Скорость движения заметно упала. В призрачно-серых сумерках, то и дело подсвечиваемые всполохами зарниц, проступили предметы окружающего их городского ландшафта.
Редакционная машина под струями непрекращающегося ливня катила вдоль тихого Петровского переулка. Водитель вскоре свернул к одному из строений, расположенных в глубине переулка. Оранжевая дорожка под ногами у Сотника тот час исчезла; как и не было ее, этой самодвижущейся ленты.
Валерий, впрочем, готов был к чему-то подобному, и поэтому не оплошал, не растерялся — он попросту сошел, как сходят с ленты эскалатора, шагнув на мокрый, в пузырящихся лужах, асфальт. Приученный уже к неожиданностям и странностям, лишь сделав несколько неуверенных — поначалу — шагов, он поверил, что под ногами у него вновь земная твердь.

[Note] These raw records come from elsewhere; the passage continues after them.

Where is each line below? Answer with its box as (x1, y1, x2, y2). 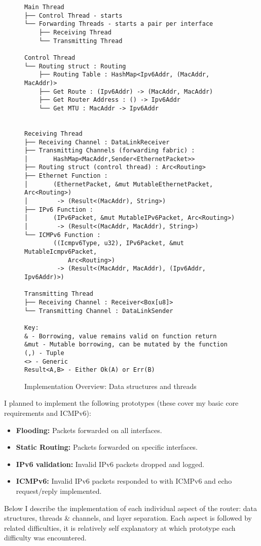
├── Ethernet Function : (24, 172, 108, 180)
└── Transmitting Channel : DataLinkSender (24, 307, 173, 315)
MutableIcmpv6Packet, (24, 248, 97, 256)
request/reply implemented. (16, 486, 102, 496)
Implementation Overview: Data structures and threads (24, 380, 197, 391)
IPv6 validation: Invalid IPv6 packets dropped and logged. (16, 458, 205, 469)
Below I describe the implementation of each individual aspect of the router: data (4, 502, 257, 513)
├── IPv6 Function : (24, 206, 94, 213)
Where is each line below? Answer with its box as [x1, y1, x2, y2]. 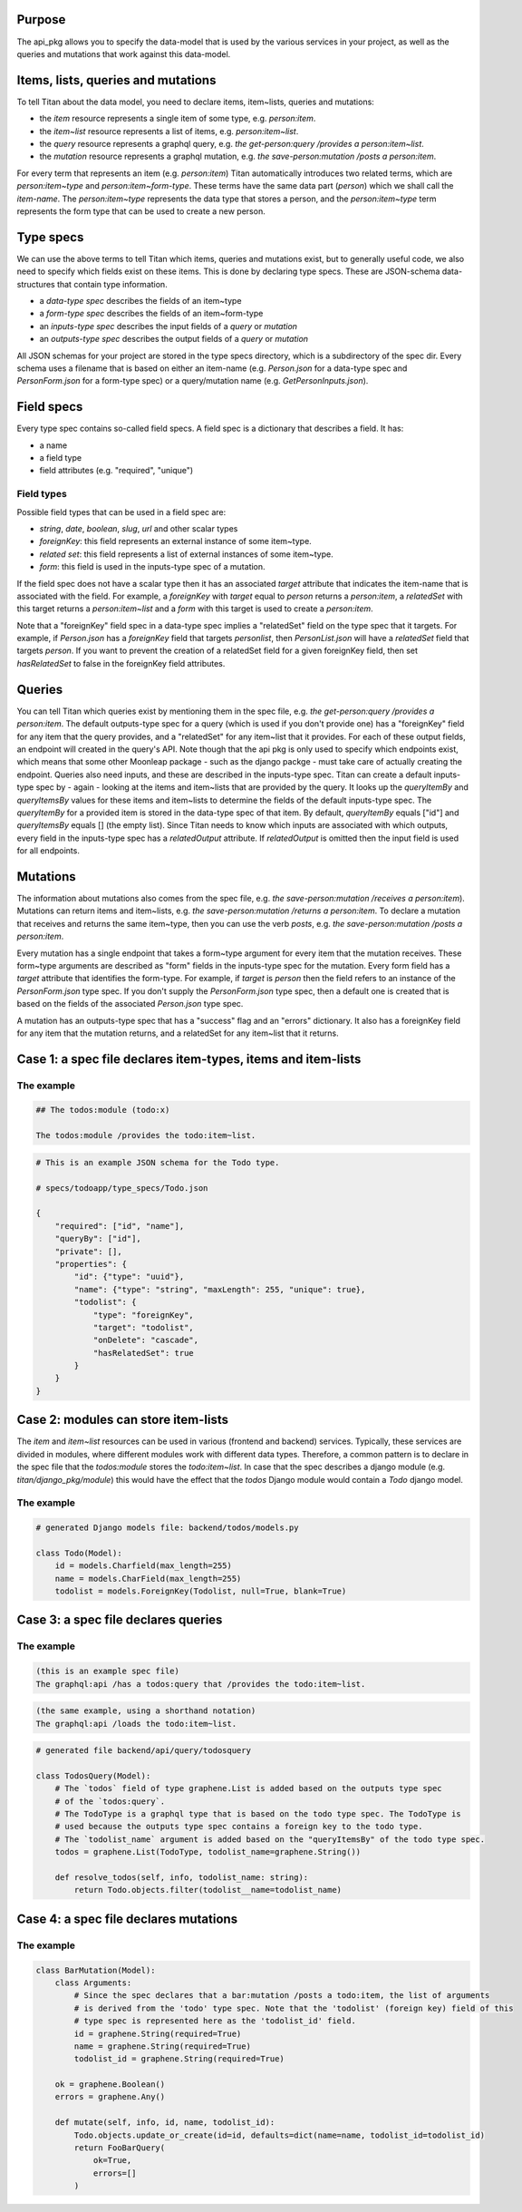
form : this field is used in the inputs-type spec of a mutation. [39, 561, 266, 572]
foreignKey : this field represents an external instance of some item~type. [39, 536, 312, 547]
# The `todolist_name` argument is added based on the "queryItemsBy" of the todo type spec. [54, 1834, 485, 1845]
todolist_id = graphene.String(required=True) [73, 2054, 285, 2064]
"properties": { [54, 1259, 127, 1269]
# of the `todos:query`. [54, 1796, 166, 1807]
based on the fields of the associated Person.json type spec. [16, 999, 244, 1009]
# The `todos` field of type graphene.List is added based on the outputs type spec [54, 1783, 443, 1794]
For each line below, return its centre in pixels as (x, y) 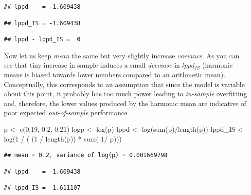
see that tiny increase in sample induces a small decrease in (92, 65)
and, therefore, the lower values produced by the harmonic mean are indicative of (125, 103)
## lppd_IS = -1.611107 (42, 188)
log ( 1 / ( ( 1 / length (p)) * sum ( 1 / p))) (63, 138)
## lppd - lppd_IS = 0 (42, 40)
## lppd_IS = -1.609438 (42, 23)
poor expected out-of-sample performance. (67, 113)
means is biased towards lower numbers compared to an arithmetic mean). (115, 74)
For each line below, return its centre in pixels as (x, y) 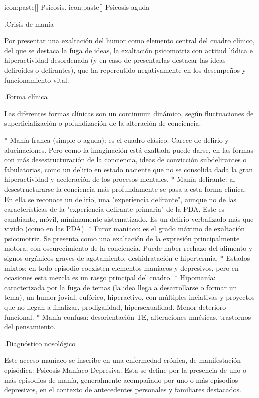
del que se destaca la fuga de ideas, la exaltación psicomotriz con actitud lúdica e (128, 50)
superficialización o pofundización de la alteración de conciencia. (103, 123)
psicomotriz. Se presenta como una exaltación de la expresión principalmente (122, 238)
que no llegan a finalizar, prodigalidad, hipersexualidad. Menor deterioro (115, 307)
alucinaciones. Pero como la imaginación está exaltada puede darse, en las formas (129, 150)
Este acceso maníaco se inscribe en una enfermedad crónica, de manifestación (123, 360)
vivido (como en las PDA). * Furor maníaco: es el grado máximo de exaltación (125, 228)
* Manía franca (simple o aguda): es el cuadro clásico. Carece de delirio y (116, 140)
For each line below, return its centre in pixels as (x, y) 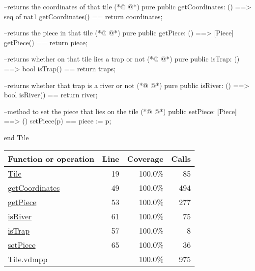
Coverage (145, 158)
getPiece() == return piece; (46, 42)
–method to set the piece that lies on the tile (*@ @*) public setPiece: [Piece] (120, 111)
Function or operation (51, 158)
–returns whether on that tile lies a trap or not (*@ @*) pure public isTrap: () (122, 59)
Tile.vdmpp (28, 259)
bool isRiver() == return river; (51, 95)
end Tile (16, 137)
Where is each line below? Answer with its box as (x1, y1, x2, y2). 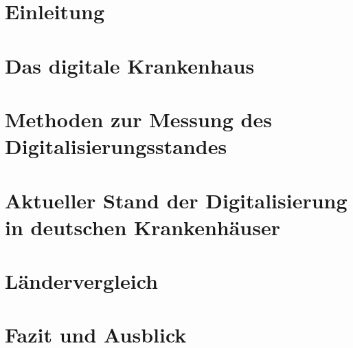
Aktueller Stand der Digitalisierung (5, 186, 348, 214)
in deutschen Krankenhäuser (5, 213, 280, 241)
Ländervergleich (5, 267, 158, 295)
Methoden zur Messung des (5, 105, 272, 133)
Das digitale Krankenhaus (5, 51, 255, 79)
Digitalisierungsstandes (5, 132, 227, 160)
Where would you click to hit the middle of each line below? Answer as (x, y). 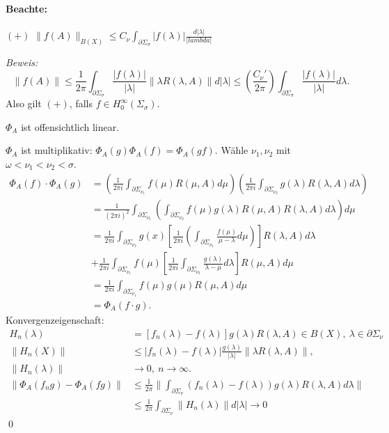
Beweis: (22, 62)
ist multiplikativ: (57, 150)
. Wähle (231, 150)
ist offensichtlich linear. (70, 126)
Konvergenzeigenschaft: (55, 319)
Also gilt (24, 103)
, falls (81, 103)
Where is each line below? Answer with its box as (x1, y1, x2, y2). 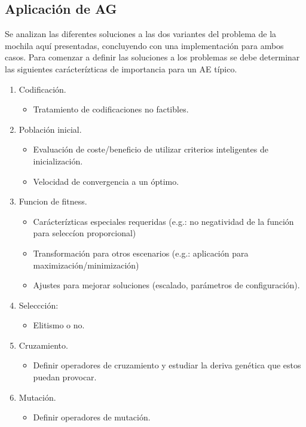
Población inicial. (19, 123, 82, 135)
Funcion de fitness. (19, 195, 87, 208)
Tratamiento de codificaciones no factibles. (33, 103, 189, 115)
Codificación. (19, 83, 66, 95)
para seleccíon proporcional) (33, 227, 136, 239)
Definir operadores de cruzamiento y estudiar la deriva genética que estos (33, 359, 301, 371)
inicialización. (33, 154, 83, 167)
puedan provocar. (33, 371, 97, 383)
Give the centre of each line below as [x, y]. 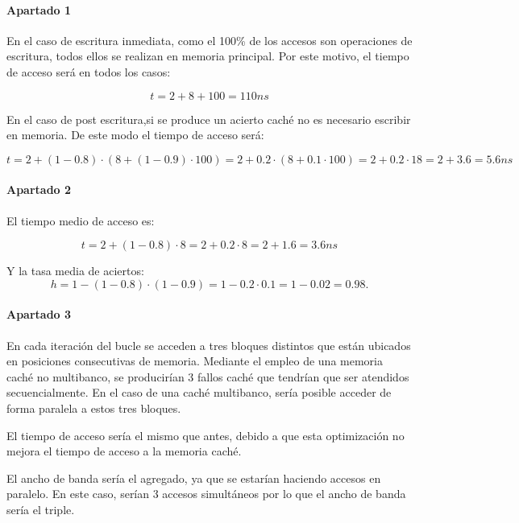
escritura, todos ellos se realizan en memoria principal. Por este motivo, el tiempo [208, 56]
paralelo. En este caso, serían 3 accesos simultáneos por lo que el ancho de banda [206, 494]
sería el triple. [41, 509]
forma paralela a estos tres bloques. [94, 408]
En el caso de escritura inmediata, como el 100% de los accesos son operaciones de [210, 40]
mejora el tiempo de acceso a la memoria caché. [124, 451]
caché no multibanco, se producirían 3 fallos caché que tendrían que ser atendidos [208, 376]
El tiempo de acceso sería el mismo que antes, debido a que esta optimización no [206, 435]
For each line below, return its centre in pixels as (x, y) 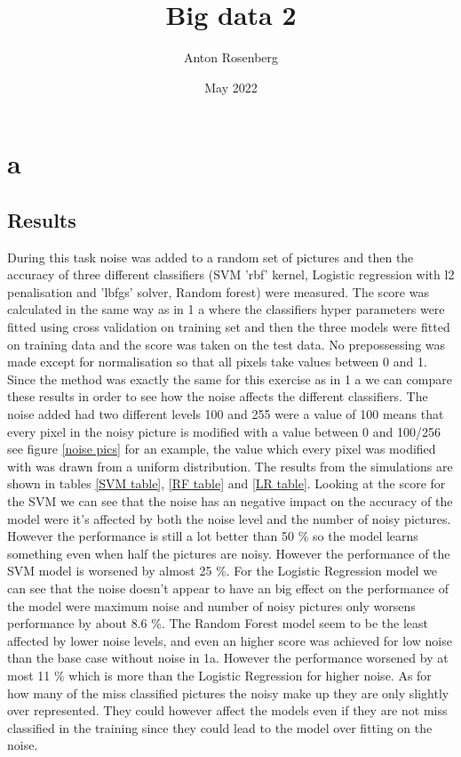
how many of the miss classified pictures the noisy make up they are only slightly (228, 693)
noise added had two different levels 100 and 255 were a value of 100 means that (226, 414)
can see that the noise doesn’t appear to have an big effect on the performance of (228, 588)
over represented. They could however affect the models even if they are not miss (227, 710)
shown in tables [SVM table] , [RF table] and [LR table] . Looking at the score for (227, 483)
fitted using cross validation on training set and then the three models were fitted (229, 327)
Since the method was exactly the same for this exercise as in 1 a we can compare (230, 378)
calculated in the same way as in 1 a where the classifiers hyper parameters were (226, 309)
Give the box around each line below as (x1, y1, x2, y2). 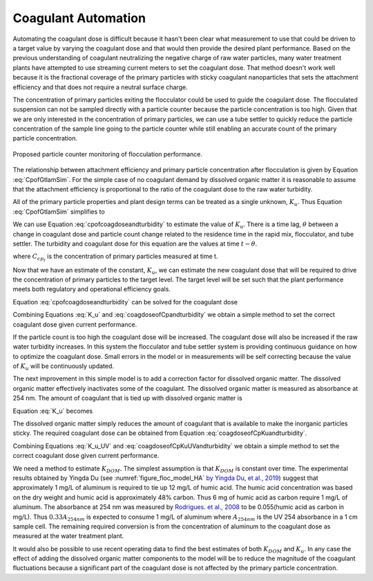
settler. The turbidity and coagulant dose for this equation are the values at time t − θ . (12, 239, 258, 248)
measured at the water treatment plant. (12, 532, 124, 540)
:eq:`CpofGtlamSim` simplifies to (12, 207, 105, 216)
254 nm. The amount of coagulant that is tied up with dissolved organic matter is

Тем временем, редакционная машина проехала под взметнувшейся рукой шлагбаума во внутренний двор. Сотник бросился за ней!
Он нырнул под опускающуюся стрелу. И успел даже увидеть, успел засечь, как из припарковавшегося во дворе перед крыльцом какого-то строения микроавтобуса показались два мужских силуэта. И еще он заметил стоящий во дворе таксомотор — на то, что это именно такси, указывало наличие плафона с шашечками.
— Куда?! — громыхнуло над ухом. — Посторонним вход воспрещен!!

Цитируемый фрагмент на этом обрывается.